# Disaster after 1 - 2 punch method to treat hair algae



## Solcielo lawrencia (Dec 30, 2013)

25oz of peroxide!!! :SHOCK!:
Well... I guess that was to be expected.


----------



## jfynyson (Apr 15, 2013)

Math error happened.

25oz = 739 mL (since there is roughly 29.57mL/floz x 25 floz)

The disclaimers for the 1-2 punch are stressed throughout that thread. It's suggested not to exceed 2 tbsp / 10gal in bold red atop the initial post. 

1 tbsp = 14.8 mL x 2 tbsp per 10gal = 29.6mL / 10gal or back to roughly 1 floz per 10gal

29.6 mL x 12.5 to give you 125gal would mean you should've added only 370mL or 12.5 floz instead.

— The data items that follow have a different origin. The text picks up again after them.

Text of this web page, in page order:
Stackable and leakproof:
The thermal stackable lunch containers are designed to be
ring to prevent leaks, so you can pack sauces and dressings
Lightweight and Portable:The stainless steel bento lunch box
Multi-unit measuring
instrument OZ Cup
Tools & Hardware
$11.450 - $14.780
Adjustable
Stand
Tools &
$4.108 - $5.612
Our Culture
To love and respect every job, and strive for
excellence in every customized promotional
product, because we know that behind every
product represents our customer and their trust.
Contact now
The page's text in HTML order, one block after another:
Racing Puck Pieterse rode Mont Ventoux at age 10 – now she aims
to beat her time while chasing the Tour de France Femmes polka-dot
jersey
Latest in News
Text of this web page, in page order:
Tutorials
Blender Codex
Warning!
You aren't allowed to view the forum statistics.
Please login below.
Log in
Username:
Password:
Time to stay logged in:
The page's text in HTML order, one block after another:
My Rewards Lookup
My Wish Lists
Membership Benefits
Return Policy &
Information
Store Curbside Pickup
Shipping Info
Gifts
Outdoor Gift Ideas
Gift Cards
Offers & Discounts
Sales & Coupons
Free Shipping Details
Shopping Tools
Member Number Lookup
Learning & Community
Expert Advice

You exactly doubled the target concentration the fish were exposed to when you added 25floz H2O2. I've seen fish kills with as little as 3 tbsp/10gal equivalent. I have a 135gal tank that I did this method and experimented around. I wouldn't exceed 400 mL or 13.5 floz for my tank size treatment.

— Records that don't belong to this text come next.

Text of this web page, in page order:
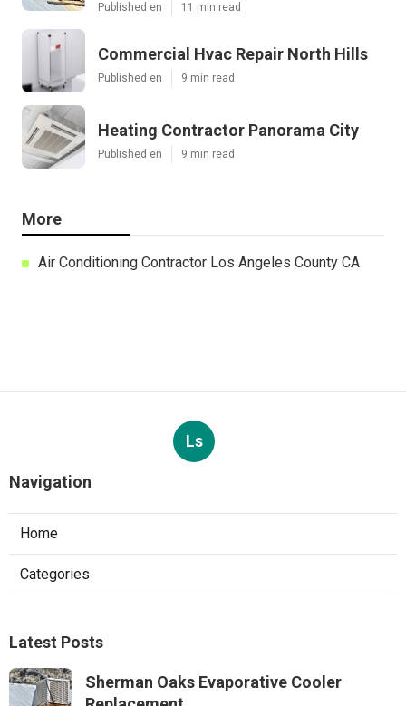
Published en 11 min read
Commercial Hvac Repair North Hills
Published en 9 min read
Heating Contractor Panorama City
Published en 9 min read
More
Air Conditioning Contractor Los Angeles County CA
Ls
Navigation
Home
Categories
Latest Posts
Sherman Oaks Evaporative Cooler
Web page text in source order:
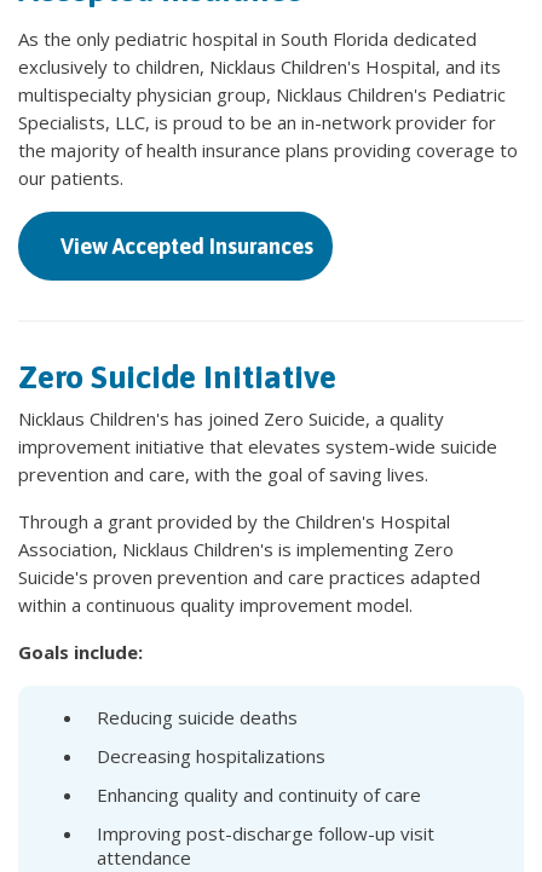
As the only pediatric hospital in South Florida dedicated
exclusively to children, Nicklaus Children's Hospital, and its
multispecialty physician group, Nicklaus Children's Pediatric
Specialists, LLC, is proud to be an in-network provider for
the majority of health insurance plans providing coverage to
our patients.
View Accepted Insurances
Zero Suicide Initiative
Nicklaus Children's has joined Zero Suicide, a quality
improvement initiative that elevates system-wide suicide
prevention and care, with the goal of saving lives.
Through a grant provided by the Children's Hospital
Association, Nicklaus Children's is implementing Zero
Suicide's proven prevention and care practices adapted
within a continuous quality improvement model.
Goals include:
Reducing suicide deaths
Decreasing hospitalizations
Enhancing quality and continuity of care
Improving post-discharge follow-up visit
attendance
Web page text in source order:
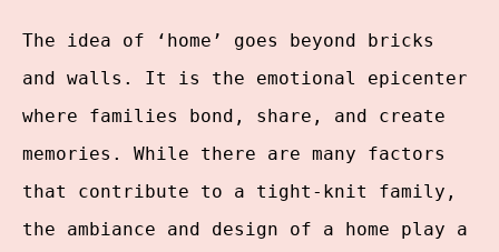
The idea of ‘home’ goes beyond bricks
and walls. It is the emotional epicenter
where families bond, share, and create
memories. While there are many factors
that contribute to a tight-knit family,
the ambiance and design of a home play a
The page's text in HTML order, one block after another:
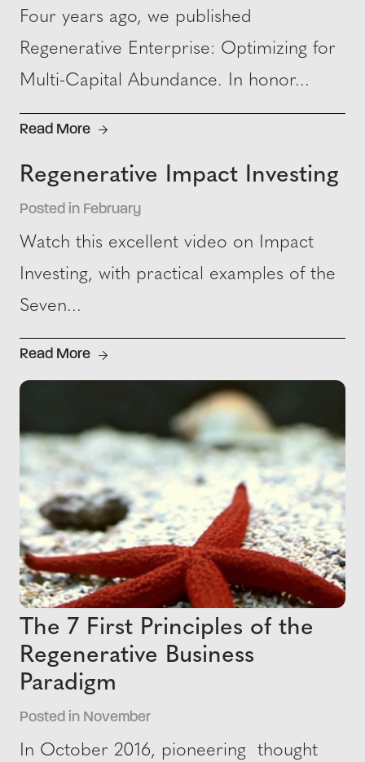
Four years ago, we published
Regenerative Enterprise: Optimizing for
Multi-Capital Abundance. In honor...
Read More
Regenerative Impact Investing
Posted in February
Watch this excellent video on Impact
Investing, with practical examples of the
Seven...
Read More
The 7 First Principles of the
Regenerative Business
Paradigm
Posted in November
In October 2016, pioneering thought
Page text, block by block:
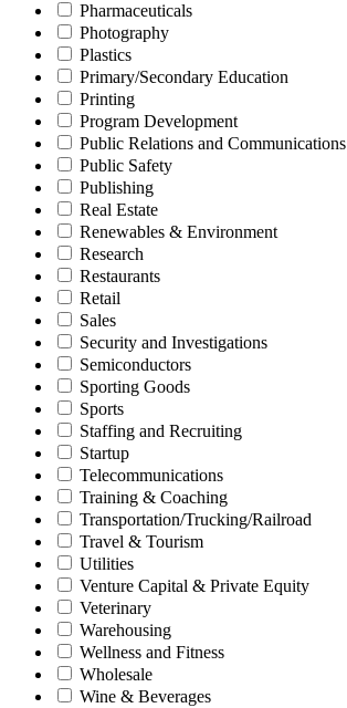
Pharmaceuticals
Photography
Plastics
Primary/Secondary Education
Printing
Program Development
Public Relations and Communications
Public Safety
Publishing
Real Estate
Renewables & Environment
Research
Restaurants
Retail
Sales
Security and Investigations
Semiconductors
Sporting Goods
Sports
Staffing and Recruiting
Startup
Telecommunications
Training & Coaching
Transportation/Trucking/Railroad
Travel & Tourism
Utilities
Venture Capital & Private Equity
Veterinary
Warehousing
Wellness and Fitness
Wholesale
Wine & Beverages

Sorry to hear...we live and learn.


----------



## thelub (Jan 4, 2013)

I did something similar. Always double check your math! Especially when it comes to a bigger tank.

The problem with a big tank is it takes a while to do a 50% water change so you almost have to start doing the water change immediately after you dose the H2O2.


----------



## Solcielo lawrencia (Dec 30, 2013)

I can't grow hair algae in any of my tanks even after purposefully introducing it. But others using the same tap water do get it so the difference isn't the water. What seems to be the difference is the kind of care that is given to growing plants and preventing any kinds of deficiency. This has been my experience so hair algae can be resolved without purposefully trying to kill it. Using H2O2 doesn't work very well, and the one-two punch thread is really promoting even more ignorance on the subject with drastic results as in this case.


----------



## Chris_Produces (Feb 19, 2014)

I made it about three lines down into the paragraph and saw you dosed 25oz of HP in the tank…there's the problem.


----------



## Subtletanks91 (May 29, 2013)

Solcielo lawrencia said:


> I can't grow hair algae in any of my tanks even after purposefully introducing it. But others using the same tap water do get it so the difference isn't the water. What seems to be the difference is the kind of care that is given to growing plants and preventing any kinds of deficiency. This has been my experience so hair algae can be resolved without purposefully trying to kill it. Using H2O2 doesn't work very well, and the one-two punch thread is really promoting even more ignorance on the subject with drastic results as in this case.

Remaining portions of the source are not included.